(Collection entries)
==*==

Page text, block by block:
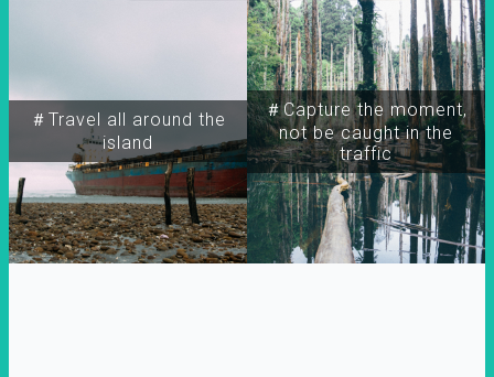
＃Travel all around the
island
＃Capture the moment,
not be caught in the
traffic
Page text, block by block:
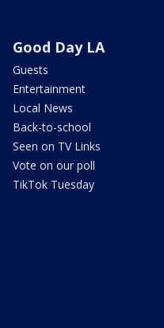
Good Day LA
Guests
Entertainment
Local News
Back-to-school
Seen on TV Links
Vote on our poll
TikTok Tuesday
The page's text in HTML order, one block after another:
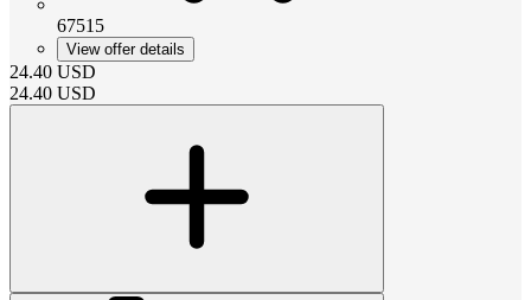
67515
View offer details
24.40 USD
24.40 USD
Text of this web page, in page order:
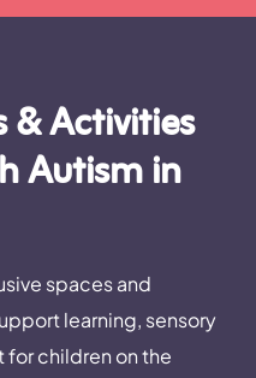
& Activities
Autism in
spaces and
learning, sensory
children on the
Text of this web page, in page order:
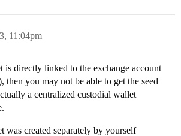
11:04pm
directly linked to the exchange account
then you may not be able to get the seed
a centralized custodial wallet
was created separately by yourself
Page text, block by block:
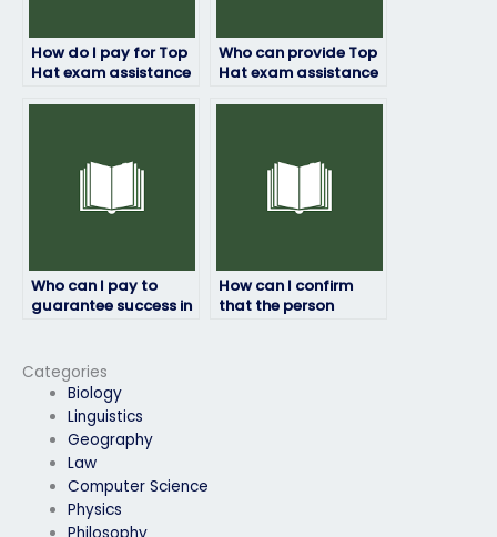
Categories
Biology
Linguistics
Geography
Law
Computer Science
Physics
How do I pay for Top
Hat exam assistance
Who can provide Top
Hat exam assistance
Who can I pay to
guarantee success in
How can I confirm
that the person
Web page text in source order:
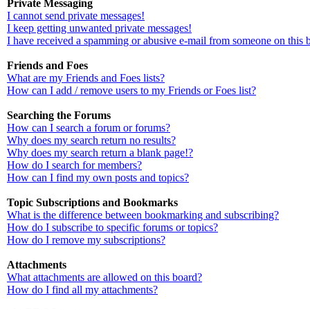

==*==

*WHAT TO WORK ON:*
Pictures are to be left out; repeat all the remaining data exactly.

*RESULT FOR THIS EXERCISE:*
Page text, block by block:
＃Travel all around the
island
＃Capture the moment,
not be caught in the
traffic
Page text, block by block:
Good Day LA
Guests
Entertainment
Local News
Back-to-school
Seen on TV Links
Vote on our poll
TikTok Tuesday
The page's text in HTML order, one block after another:
67515
View offer details
24.40 USD
24.40 USD
Text of this web page, in page order:
& Activities
Autism in
spaces and
learning, sensory
children on the
Text of this web page, in page order:
11:04pm
directly linked to the exchange account
then you may not be able to get the seed
a centralized custodial wallet
was created separately by yourself
Page text, block by block:
Categories
Biology
Linguistics
Geography
Law
Computer Science
Physics
How do I pay for Top
Hat exam assistance
Who can provide Top
Hat exam assistance
Who can I pay to
guarantee success in
How can I confirm
that the person
Web page text in source order:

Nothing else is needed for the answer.